- **Required action**
Pictures stay out of the copy. Repeat exactly the lines from the first entry below through the line that contains "s/this/that/; [126, 1370]", and nothing beyond.

- **Information provided**
* * * * * * *

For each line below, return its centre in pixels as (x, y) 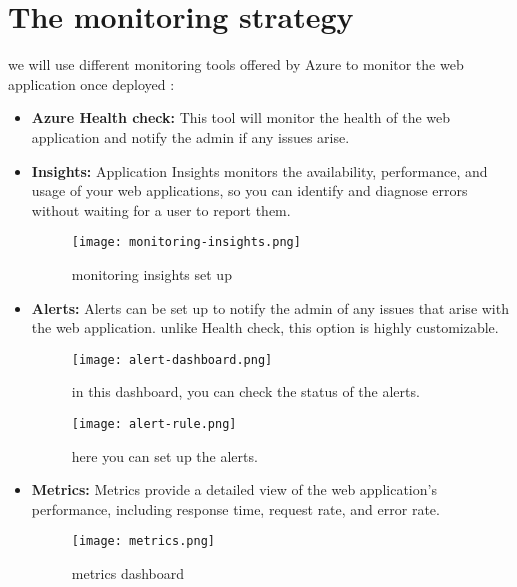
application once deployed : (91, 83)
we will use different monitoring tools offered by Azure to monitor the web (236, 64)
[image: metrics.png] (143, 541)
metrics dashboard (128, 573)
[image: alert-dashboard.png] (172, 359)
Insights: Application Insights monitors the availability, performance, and (259, 170)
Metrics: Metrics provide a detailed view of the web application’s (234, 489)
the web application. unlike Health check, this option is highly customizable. (265, 327)
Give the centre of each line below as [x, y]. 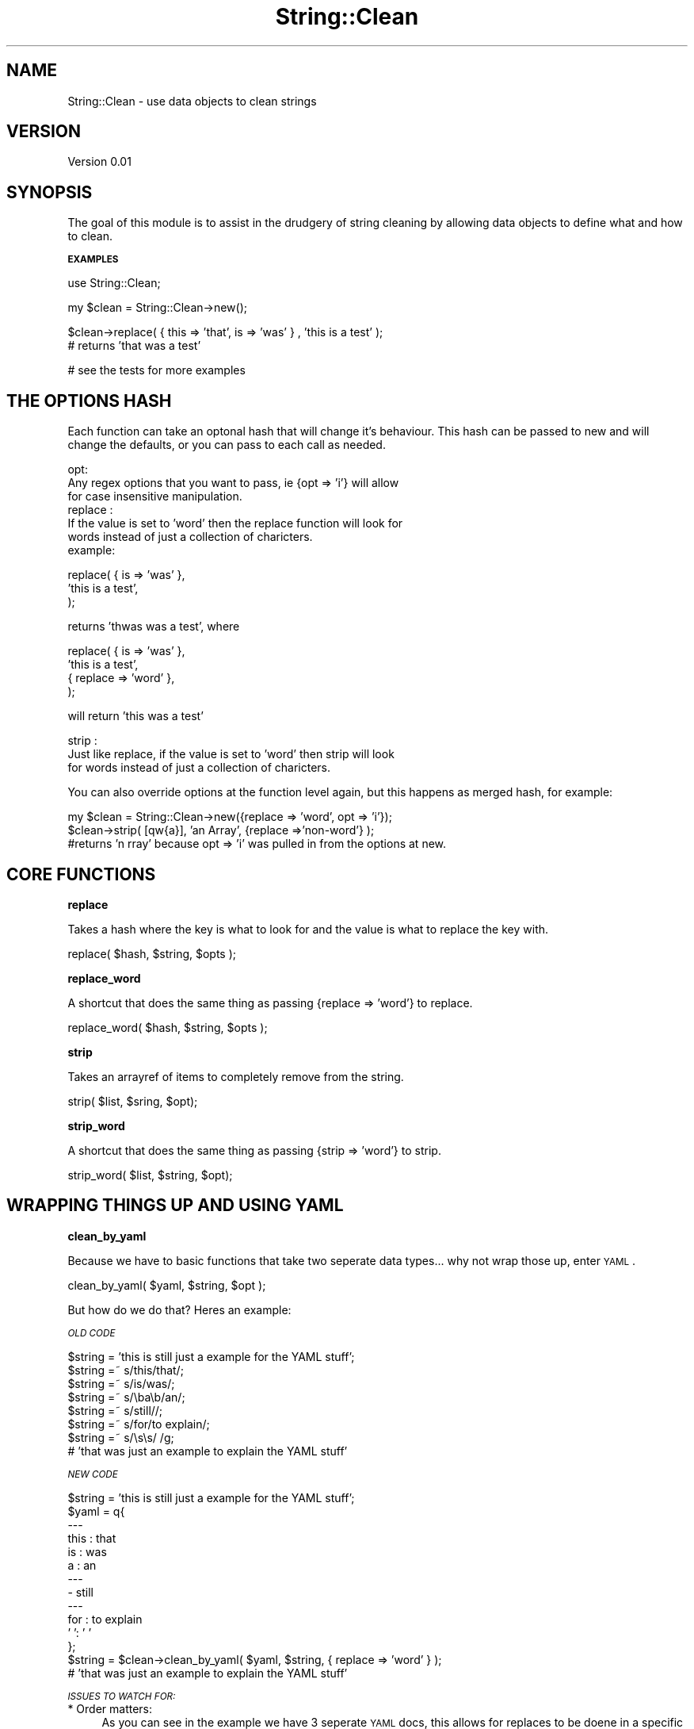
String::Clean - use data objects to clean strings [192, 101]
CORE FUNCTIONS [81, 874]
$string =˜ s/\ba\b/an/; [126, 1397]
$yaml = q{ [96, 1511]
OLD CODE [92, 1333]
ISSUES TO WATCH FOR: [122, 1696]
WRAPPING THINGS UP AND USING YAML [175, 1206]
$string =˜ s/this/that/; [126, 1370]
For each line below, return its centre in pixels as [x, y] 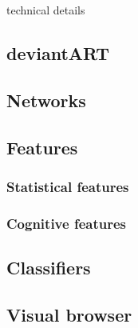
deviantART [58, 52]
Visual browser [69, 314]
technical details [46, 10]
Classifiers [49, 268]
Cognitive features [66, 223]
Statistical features [68, 186]
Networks [46, 100]
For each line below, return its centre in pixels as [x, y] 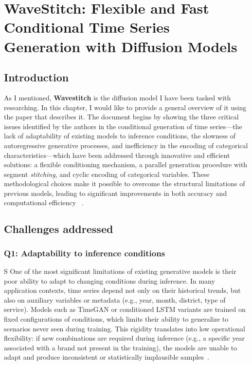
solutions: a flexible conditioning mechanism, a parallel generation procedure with [126, 164]
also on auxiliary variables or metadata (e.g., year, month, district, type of [115, 299]
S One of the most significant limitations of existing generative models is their [120, 271]
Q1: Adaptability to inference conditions [85, 253]
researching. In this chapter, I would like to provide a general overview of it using [125, 107]
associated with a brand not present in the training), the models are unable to [121, 347]
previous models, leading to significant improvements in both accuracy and [116, 193]
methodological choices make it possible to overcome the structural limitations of [125, 183]
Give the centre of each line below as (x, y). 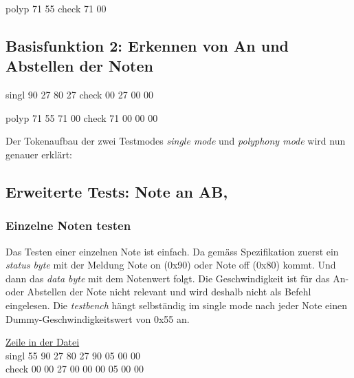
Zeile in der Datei (43, 342)
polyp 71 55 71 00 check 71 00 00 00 (82, 117)
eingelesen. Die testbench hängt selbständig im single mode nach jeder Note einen (177, 305)
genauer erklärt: (39, 154)
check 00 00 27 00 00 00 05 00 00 (75, 369)
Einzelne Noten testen (68, 225)
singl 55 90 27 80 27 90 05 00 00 (73, 355)
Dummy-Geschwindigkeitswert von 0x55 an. (98, 318)
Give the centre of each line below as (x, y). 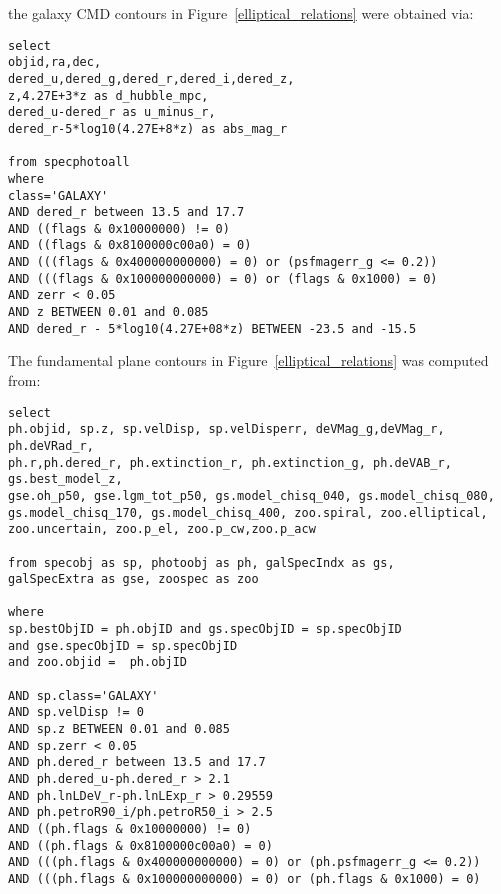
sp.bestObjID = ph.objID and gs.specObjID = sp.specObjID (205, 629)
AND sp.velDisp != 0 (76, 712)
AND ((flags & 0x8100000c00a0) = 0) (130, 245)
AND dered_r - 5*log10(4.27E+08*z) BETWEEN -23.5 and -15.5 (212, 328)
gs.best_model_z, (65, 479)
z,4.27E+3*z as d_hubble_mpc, (108, 95)
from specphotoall (69, 162)
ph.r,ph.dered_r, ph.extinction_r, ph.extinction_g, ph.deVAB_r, (230, 462)
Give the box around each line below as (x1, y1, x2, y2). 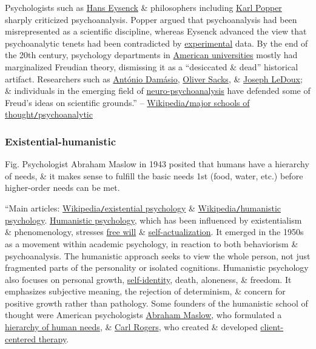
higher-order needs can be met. (5, 181, 120, 194)
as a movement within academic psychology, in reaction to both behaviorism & (5, 237, 298, 250)
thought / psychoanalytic (5, 108, 93, 121)
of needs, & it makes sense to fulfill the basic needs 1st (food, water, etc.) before (5, 169, 303, 182)
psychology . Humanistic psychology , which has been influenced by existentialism (5, 213, 302, 226)
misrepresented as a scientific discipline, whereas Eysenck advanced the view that (5, 25, 307, 38)
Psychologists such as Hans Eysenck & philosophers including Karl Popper (5, 1, 282, 13)
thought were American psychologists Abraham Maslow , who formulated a (5, 308, 282, 321)
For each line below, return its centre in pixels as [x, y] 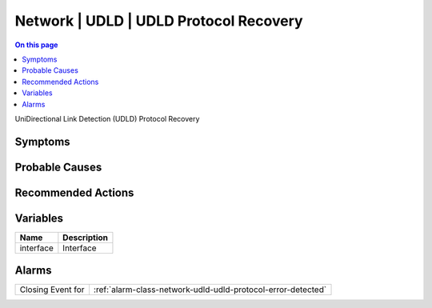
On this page [36, 45]
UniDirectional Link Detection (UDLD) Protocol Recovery [107, 118]
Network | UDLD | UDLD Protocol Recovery [159, 21]
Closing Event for [52, 290]
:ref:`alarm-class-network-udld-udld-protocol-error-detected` [210, 290]
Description [85, 238]
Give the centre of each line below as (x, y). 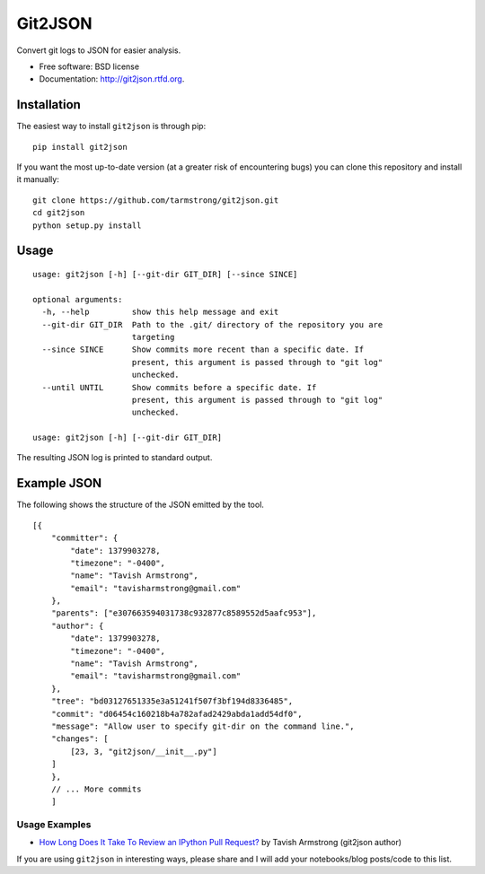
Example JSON (59, 483)
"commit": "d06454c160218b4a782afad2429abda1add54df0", (176, 714)
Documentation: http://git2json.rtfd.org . (112, 79)
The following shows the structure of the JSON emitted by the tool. (141, 505)
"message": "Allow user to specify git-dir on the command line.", (203, 726)
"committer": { (84, 538)
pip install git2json (80, 147)
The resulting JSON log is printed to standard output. (115, 458)
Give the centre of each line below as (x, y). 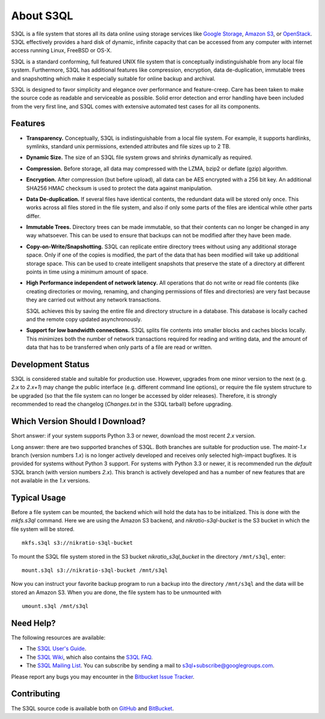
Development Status (50, 364)
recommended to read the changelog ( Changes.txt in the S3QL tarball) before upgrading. (122, 404)
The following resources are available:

* * * * * * *

- **Exercise solution**
For each line below, return its centre in pixels as (x, y) 
application once deployed : (91, 83)
we will use different monitoring tools offered by Azure to monitor the web (236, 64)
[image: metrics.png] (143, 541)
metrics dashboard (128, 573)
[image: alert-dashboard.png] (172, 359)
Insights: Application Insights monitors the availability, performance, and (259, 170)
Metrics: Metrics provide a detailed view of the web application’s (234, 489)
the web application. unlike Health check, this option is highly customizable. (265, 327)
Give the centre of each line below as [x, y]. 
String::Clean - use data objects to clean strings [192, 101]
CORE FUNCTIONS [81, 874]
$string =˜ s/\ba\b/an/; [126, 1397]
$yaml = q{ [96, 1511]
OLD CODE [92, 1333]
ISSUES TO WATCH FOR: [122, 1696]
WRAPPING THINGS UP AND USING YAML [175, 1206]
$string =˜ s/this/that/; [126, 1370]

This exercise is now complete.